PROBLEM STATEMENT
Examine each line of the data. Copy the line if it includes the word "electricity".

PROVIDED RECORDS
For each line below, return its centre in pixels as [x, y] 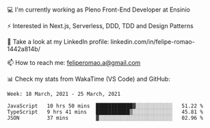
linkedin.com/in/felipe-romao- [153, 42]
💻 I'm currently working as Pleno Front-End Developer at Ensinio [99, 10]
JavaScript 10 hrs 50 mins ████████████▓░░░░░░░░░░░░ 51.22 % [105, 106]
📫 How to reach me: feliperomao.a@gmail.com [74, 63]
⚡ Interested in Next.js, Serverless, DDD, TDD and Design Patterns [100, 26]
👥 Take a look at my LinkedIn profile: [58, 42]
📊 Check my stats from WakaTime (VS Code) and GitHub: [89, 79]
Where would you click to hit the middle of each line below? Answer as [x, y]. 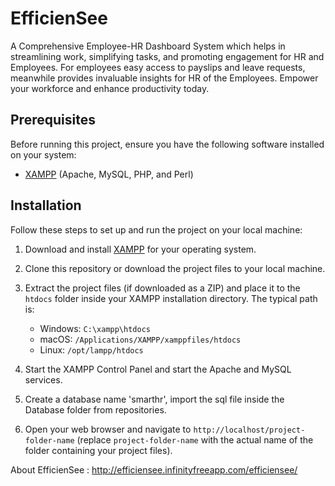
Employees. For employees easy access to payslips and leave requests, [158, 67]
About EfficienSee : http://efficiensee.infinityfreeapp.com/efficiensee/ [154, 469]
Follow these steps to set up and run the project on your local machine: [156, 229]
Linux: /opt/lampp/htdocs [91, 349]
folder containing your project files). [98, 450]
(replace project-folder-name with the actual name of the [195, 439]
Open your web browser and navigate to [108, 429]
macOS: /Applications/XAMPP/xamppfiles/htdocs [140, 339]
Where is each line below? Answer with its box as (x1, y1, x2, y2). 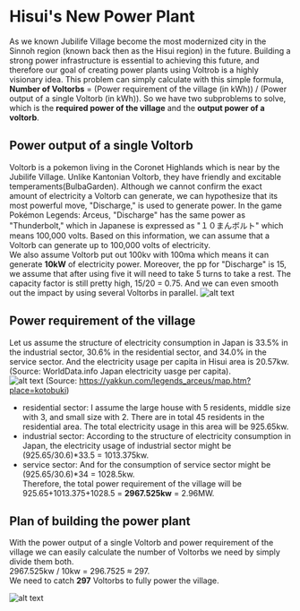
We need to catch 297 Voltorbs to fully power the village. (9, 575, 219, 586)
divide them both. (9, 556, 74, 567)
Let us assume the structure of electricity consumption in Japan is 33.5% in (9, 337, 288, 348)
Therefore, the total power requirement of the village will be (21, 478, 242, 489)
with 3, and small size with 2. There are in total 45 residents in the (21, 411, 265, 422)
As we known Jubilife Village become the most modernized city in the (9, 36, 267, 47)
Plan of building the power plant (9, 513, 191, 529)
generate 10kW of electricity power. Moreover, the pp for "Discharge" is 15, (9, 258, 287, 270)
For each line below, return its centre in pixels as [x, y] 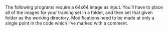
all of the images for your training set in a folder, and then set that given [79, 12]
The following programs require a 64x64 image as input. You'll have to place [84, 7]
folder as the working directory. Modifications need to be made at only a [80, 18]
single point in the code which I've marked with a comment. [67, 23]
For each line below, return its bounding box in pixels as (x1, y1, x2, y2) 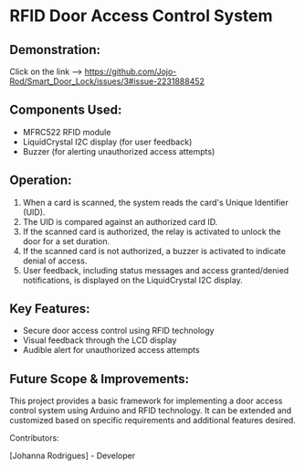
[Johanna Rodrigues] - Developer (9, 450, 135, 462)
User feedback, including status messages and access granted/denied (22, 264, 289, 275)
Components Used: (9, 102, 122, 118)
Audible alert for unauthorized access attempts (22, 345, 200, 356)
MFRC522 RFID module (22, 126, 111, 137)
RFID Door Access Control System (9, 5, 273, 27)
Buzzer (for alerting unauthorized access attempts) (22, 145, 216, 156)
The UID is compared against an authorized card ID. (22, 216, 218, 227)
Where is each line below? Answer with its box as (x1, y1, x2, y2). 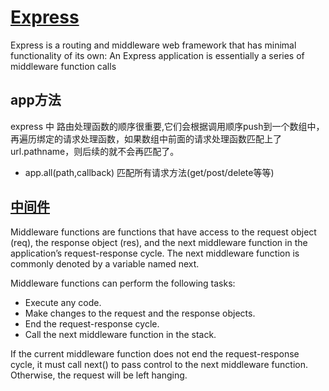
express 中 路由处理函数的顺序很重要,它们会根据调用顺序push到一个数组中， (10, 120, 325, 132)
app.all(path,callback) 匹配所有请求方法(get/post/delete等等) (24, 166, 275, 178)
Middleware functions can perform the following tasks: (10, 277, 236, 289)
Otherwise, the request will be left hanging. (10, 369, 188, 381)
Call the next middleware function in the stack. (24, 328, 217, 340)
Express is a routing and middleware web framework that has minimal (10, 39, 297, 51)
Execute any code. (24, 296, 102, 308)
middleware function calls (10, 60, 117, 72)
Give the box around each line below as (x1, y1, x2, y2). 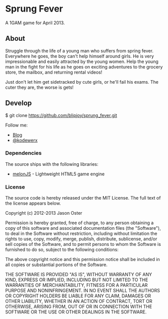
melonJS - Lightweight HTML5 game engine (12, 171, 105, 177)
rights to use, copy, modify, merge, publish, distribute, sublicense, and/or (5, 236, 157, 242)
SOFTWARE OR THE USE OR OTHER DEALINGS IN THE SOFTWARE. (5, 309, 147, 315)
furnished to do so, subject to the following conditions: (5, 246, 119, 252)
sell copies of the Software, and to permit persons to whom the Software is (5, 241, 161, 247)
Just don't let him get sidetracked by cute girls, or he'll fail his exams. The (5, 79, 159, 85)
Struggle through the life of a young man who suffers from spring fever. (5, 47, 154, 53)
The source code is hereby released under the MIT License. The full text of (5, 195, 161, 201)
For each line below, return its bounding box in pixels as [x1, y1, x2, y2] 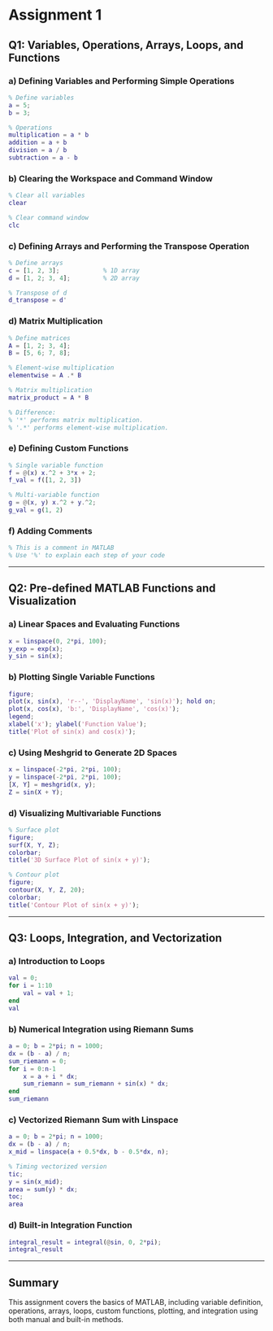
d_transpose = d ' [8, 296, 67, 304]
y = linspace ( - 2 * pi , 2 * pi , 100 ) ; [8, 773, 122, 782]
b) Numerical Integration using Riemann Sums [8, 1023, 194, 1035]
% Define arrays [8, 259, 63, 267]
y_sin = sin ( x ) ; [8, 652, 63, 661]
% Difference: [8, 408, 57, 417]
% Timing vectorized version [8, 1162, 107, 1171]
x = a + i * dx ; [23, 1072, 79, 1080]
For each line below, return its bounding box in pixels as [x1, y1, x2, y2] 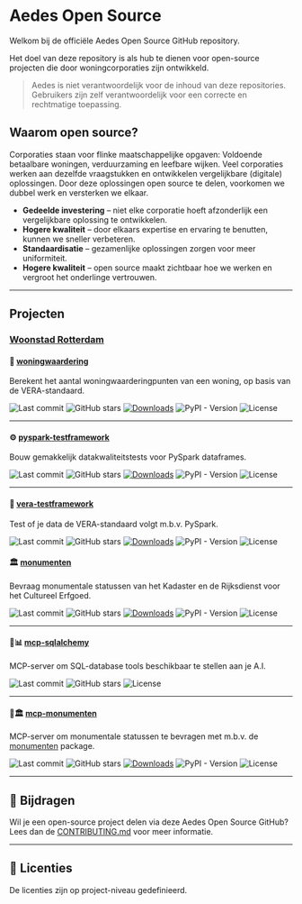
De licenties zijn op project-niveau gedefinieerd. [9, 884, 188, 895]
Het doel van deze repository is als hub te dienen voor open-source [9, 52, 261, 63]
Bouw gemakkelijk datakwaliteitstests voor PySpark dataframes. [9, 452, 247, 462]
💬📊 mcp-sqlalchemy [9, 637, 90, 648]
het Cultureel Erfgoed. [9, 589, 92, 600]
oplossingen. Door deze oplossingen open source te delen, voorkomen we [9, 178, 285, 188]
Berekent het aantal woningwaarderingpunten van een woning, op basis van [9, 376, 291, 387]
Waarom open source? [9, 125, 139, 141]
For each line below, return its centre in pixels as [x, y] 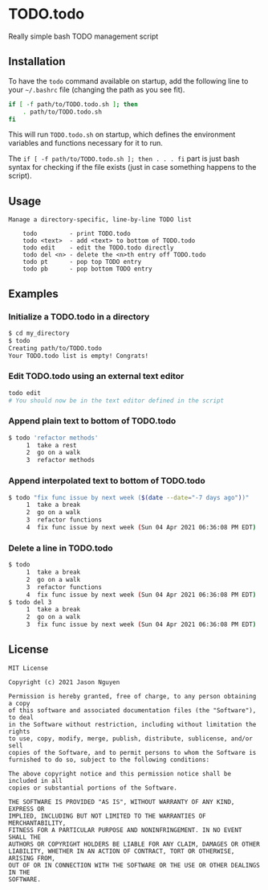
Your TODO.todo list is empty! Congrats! [79, 356]
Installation [37, 62]
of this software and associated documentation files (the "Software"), [132, 710]
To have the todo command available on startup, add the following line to [128, 80]
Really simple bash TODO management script [83, 36]
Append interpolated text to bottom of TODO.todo [107, 481]
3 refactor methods [60, 460]
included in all [35, 781]
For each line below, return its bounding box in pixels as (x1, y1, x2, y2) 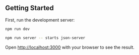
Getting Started (5, 4, 54, 12)
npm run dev (5, 27, 30, 31)
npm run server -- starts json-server (5, 35, 85, 40)
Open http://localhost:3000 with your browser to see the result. (5, 44, 135, 50)
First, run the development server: (5, 17, 75, 23)
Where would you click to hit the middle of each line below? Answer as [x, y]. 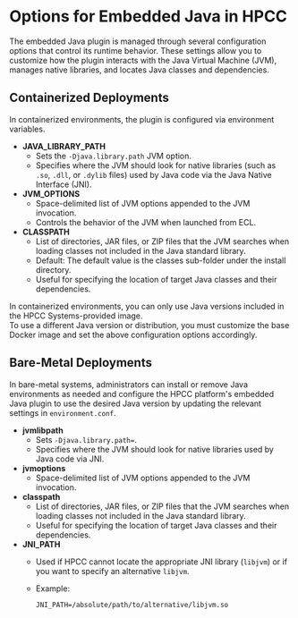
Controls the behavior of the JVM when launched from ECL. [146, 222]
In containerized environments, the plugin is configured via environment [142, 119]
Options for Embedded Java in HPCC [149, 17]
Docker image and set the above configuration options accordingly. [133, 334]
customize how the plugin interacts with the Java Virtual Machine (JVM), [143, 60]
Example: [52, 588]
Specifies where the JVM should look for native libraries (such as [156, 165]
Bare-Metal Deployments [81, 363]
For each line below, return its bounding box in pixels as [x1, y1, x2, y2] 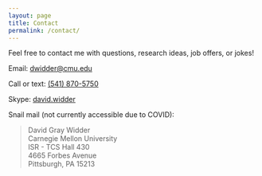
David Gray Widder [27, 125, 91, 135]
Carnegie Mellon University [27, 134, 118, 143]
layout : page [8, 11, 52, 20]
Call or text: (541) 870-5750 [8, 79, 99, 88]
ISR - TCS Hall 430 [27, 143, 90, 152]
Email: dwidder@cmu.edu [8, 64, 93, 73]
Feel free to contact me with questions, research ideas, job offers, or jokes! [8, 49, 255, 58]
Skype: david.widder [8, 95, 76, 104]
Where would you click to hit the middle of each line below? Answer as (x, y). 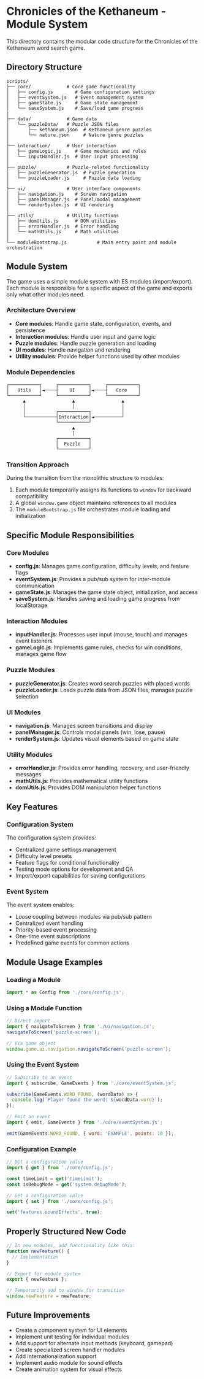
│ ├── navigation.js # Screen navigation (67, 194)
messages (28, 774)
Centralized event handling (49, 923)
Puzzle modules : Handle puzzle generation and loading (85, 343)
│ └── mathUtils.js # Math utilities (63, 231)
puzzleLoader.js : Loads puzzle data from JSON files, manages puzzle (104, 690)
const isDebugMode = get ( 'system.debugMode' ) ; (67, 1184)
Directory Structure (44, 67)
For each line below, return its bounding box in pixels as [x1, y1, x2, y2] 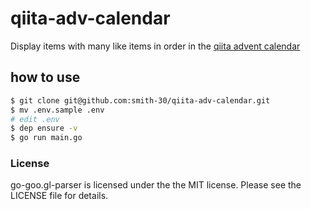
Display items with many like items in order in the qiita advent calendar [10, 40, 301, 52]
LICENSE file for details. [10, 190, 109, 202]
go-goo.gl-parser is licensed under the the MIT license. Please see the [10, 179, 302, 191]
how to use [10, 69, 81, 86]
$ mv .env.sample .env [10, 105, 105, 115]
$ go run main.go [10, 133, 83, 143]
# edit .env [10, 114, 60, 124]
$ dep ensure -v [10, 123, 78, 134]
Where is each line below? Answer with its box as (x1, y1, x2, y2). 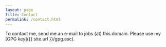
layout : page (5, 7, 33, 13)
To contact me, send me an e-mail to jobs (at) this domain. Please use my (5, 31, 161, 37)
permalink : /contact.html (5, 17, 61, 22)
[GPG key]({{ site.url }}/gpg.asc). (5, 36, 75, 42)
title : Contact (5, 12, 38, 17)
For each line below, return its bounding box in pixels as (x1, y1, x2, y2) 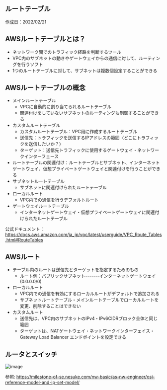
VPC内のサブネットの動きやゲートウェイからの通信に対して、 (12, 55, 139, 61)
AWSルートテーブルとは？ (5, 35, 86, 43)
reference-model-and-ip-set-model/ (5, 380, 80, 386)
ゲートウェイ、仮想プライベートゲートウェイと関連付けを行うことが (12, 166, 152, 172)
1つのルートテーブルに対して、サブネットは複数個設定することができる (12, 68, 158, 74)
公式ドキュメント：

YOUR RESPONSE
Let us assume the structure of electricity consumption in Japan is 33.5% in (9, 337, 288, 348)
generate 10kW of electricity power. Moreover, the pp for "Discharge" is 15, (9, 258, 287, 270)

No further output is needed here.